## TASK ITEM:
Write out the data again exactly, skipping every picture.

== Segment start ==

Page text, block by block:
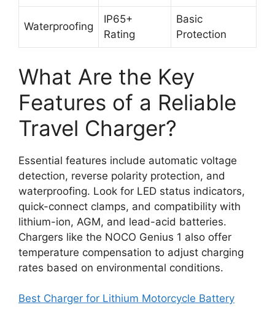
Waterproofing
IP65+
Rating
Basic
Protection
What Are the Key
Features of a Reliable
Travel Charger?
Essential features include automatic voltage
detection, reverse polarity protection, and
waterproofing. Look for LED status indicators,
quick-connect clamps, and compatibility with
lithium-ion, AGM, and lead-acid batteries.
Chargers like the NOCO Genius 1 also offer
temperature compensation to adjust charging
rates based on environmental conditions.
Best Charger for Lithium Motorcycle Battery
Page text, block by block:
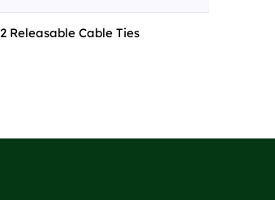
2 Releasable Cable Ties
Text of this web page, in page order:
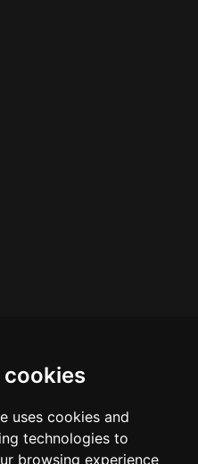
cookies
uses cookies and
technologies to
browsing experience
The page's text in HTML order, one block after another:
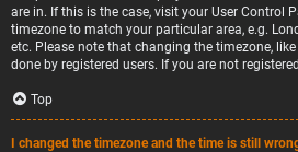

== Segment end ==

## PROBLEM SOLUTION:
Page text, block by block:
Waterproofing
IP65+
Rating
Basic
Protection
What Are the Key
Features of a Reliable
Travel Charger?
Essential features include automatic voltage
detection, reverse polarity protection, and
waterproofing. Look for LED status indicators,
quick-connect clamps, and compatibility with
lithium-ion, AGM, and lead-acid batteries.
Chargers like the NOCO Genius 1 also offer
temperature compensation to adjust charging
rates based on environmental conditions.
Best Charger for Lithium Motorcycle Battery
Page text, block by block:
2 Releasable Cable Ties
Text of this web page, in page order:
cookies
uses cookies and
technologies to
browsing experience
The page's text in HTML order, one block after another:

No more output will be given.